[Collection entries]
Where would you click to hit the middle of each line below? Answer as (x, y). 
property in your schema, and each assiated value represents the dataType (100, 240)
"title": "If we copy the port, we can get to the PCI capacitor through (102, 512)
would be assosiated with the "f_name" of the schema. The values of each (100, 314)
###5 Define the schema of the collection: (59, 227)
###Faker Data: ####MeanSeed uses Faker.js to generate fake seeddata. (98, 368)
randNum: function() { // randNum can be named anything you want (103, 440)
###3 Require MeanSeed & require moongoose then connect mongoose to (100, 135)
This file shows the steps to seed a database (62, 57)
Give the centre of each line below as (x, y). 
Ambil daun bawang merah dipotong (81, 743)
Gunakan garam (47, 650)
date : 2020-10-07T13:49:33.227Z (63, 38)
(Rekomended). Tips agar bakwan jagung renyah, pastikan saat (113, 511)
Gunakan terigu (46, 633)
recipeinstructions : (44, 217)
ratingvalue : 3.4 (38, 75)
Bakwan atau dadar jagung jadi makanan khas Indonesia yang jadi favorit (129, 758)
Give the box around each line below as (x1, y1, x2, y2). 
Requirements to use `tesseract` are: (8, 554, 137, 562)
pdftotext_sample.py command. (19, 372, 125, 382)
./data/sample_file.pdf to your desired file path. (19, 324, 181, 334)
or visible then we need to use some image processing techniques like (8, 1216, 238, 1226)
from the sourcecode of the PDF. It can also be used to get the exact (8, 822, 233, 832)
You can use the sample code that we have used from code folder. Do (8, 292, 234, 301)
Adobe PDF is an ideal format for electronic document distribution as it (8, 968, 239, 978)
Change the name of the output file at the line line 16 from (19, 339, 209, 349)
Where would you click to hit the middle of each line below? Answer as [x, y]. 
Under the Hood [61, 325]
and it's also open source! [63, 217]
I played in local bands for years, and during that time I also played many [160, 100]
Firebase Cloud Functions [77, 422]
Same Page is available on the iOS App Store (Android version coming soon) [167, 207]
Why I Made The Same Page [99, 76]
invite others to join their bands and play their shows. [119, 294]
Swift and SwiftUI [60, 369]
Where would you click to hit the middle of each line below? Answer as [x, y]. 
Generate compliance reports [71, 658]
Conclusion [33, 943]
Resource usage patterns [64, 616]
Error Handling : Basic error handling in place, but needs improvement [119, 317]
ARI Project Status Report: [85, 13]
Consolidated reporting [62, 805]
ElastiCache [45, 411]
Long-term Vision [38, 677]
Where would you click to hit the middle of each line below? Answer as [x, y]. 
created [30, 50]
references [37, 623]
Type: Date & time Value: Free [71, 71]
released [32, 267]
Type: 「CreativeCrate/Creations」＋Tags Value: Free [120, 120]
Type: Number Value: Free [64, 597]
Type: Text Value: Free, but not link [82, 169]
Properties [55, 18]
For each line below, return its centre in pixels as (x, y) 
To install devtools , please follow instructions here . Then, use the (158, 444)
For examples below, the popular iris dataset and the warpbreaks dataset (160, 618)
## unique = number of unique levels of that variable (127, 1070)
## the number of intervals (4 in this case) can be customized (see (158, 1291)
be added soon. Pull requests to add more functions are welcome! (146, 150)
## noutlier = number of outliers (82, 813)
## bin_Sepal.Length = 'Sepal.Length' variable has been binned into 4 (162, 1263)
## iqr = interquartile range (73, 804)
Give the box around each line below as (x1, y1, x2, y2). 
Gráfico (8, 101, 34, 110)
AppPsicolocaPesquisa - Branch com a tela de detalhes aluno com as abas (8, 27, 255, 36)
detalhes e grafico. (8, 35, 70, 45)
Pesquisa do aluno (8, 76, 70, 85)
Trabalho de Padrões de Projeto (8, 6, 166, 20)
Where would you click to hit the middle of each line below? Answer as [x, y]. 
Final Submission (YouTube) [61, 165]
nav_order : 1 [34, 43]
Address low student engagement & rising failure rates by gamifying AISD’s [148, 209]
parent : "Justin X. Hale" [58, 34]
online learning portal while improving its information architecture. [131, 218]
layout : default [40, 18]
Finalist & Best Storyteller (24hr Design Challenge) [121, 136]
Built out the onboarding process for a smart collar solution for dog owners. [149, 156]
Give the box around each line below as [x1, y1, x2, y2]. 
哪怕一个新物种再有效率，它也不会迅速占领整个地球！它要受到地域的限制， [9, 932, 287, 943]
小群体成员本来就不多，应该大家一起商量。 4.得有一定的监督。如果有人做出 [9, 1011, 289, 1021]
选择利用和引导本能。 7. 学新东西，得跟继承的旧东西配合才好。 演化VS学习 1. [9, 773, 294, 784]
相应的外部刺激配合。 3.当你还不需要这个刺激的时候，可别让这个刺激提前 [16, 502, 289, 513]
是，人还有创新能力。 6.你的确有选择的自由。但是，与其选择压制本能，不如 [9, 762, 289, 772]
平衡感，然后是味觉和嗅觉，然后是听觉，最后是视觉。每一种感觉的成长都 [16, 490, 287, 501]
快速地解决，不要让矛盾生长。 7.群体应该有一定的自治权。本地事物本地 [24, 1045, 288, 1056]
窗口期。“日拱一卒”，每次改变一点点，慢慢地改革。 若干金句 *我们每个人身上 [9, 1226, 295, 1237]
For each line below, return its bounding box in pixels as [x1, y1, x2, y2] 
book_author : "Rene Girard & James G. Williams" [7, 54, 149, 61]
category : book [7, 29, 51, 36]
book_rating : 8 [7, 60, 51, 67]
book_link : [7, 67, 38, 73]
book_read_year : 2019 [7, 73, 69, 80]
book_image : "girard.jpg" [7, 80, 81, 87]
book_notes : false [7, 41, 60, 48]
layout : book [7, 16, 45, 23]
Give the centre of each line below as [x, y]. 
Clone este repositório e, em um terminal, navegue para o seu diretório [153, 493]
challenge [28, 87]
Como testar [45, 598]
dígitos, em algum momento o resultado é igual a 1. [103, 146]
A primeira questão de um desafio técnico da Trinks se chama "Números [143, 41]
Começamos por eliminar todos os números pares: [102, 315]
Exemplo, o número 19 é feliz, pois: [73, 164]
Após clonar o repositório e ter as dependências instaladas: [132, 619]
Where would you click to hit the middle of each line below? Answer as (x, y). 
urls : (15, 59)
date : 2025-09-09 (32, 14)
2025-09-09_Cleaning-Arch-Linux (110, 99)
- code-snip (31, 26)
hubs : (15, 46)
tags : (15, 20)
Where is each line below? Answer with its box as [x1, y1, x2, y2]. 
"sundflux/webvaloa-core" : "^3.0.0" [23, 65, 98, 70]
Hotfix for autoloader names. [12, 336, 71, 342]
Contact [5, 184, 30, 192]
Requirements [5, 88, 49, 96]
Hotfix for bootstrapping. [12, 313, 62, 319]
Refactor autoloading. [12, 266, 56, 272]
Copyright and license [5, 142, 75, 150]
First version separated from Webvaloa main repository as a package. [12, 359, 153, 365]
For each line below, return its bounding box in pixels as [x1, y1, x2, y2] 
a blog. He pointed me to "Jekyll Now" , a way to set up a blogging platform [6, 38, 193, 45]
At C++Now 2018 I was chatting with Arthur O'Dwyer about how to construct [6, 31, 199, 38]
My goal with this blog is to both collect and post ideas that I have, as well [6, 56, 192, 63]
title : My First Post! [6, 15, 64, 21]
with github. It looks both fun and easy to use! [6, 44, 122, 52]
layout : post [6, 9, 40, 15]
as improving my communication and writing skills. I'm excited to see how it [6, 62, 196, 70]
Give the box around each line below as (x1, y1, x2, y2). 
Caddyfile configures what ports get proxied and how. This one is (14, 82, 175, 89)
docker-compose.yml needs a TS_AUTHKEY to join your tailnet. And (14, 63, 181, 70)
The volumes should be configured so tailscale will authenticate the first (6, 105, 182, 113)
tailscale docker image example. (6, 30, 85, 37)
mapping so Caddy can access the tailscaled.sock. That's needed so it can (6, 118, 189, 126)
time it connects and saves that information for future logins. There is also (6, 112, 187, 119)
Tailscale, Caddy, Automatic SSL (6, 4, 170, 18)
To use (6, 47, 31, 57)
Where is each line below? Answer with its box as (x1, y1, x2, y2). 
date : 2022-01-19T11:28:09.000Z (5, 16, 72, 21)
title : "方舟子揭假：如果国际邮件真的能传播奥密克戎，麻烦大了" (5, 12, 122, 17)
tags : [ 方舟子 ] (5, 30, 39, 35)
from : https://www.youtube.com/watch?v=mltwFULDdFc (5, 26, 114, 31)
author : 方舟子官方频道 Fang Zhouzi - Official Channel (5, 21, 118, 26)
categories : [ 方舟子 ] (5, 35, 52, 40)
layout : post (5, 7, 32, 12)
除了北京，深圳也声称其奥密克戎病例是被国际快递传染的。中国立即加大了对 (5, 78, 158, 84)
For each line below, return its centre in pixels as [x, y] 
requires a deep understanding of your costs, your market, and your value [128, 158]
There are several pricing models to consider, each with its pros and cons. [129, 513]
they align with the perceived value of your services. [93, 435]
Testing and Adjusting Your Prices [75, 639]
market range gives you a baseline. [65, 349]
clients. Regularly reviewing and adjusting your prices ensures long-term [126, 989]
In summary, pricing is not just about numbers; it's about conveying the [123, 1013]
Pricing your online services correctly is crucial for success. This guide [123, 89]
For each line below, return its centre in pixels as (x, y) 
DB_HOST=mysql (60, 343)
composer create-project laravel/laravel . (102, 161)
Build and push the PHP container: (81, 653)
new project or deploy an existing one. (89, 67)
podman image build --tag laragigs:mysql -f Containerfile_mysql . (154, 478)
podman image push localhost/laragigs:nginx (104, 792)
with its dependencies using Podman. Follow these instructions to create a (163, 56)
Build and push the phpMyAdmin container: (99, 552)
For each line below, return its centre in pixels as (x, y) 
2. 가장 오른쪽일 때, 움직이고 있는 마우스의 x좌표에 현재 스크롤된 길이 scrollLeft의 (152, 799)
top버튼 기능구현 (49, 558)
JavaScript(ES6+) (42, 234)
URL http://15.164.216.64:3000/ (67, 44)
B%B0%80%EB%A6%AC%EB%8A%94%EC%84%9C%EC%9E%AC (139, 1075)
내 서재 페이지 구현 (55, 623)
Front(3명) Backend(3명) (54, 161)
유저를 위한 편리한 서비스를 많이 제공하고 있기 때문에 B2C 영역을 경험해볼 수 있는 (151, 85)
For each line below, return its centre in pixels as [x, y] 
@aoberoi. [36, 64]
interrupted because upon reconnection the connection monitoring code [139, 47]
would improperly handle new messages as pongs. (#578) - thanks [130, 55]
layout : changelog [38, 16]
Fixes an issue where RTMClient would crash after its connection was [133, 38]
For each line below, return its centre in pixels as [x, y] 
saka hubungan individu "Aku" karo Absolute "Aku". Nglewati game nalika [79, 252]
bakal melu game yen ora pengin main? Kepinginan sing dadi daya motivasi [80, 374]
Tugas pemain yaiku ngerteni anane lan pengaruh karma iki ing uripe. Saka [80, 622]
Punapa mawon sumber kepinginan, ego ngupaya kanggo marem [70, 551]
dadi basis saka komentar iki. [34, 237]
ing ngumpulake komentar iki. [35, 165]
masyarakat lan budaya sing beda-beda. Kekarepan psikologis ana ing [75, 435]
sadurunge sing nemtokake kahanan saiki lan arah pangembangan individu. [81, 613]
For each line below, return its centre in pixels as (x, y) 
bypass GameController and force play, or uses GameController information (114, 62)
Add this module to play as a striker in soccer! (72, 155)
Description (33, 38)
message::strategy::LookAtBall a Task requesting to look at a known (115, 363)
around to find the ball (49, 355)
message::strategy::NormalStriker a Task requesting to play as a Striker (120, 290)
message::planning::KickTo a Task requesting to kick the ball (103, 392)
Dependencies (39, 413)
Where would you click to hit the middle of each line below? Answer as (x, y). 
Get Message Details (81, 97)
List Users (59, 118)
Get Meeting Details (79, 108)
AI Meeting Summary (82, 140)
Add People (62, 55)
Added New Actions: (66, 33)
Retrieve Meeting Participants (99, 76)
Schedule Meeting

How to complete this task> Return, word for word, the lines of the data above from the line with "categories : [ 方舟子 ] (5, 35, 52, 40)" through the line with "There are several", inclusive.

Task solution>
categories : [ 方舟子 ] (5, 35, 52, 40)
layout : post (5, 7, 32, 12)
除了北京，深圳也声称其奥密克戎病例是被国际快递传染的。中国立即加大了对 (5, 78, 158, 84)
For each line below, return its centre in pixels as [x, y] 
requires a deep understanding of your costs, your market, and your value [128, 158]
There are several pricing models to consider, each with its pros and cons. [129, 513]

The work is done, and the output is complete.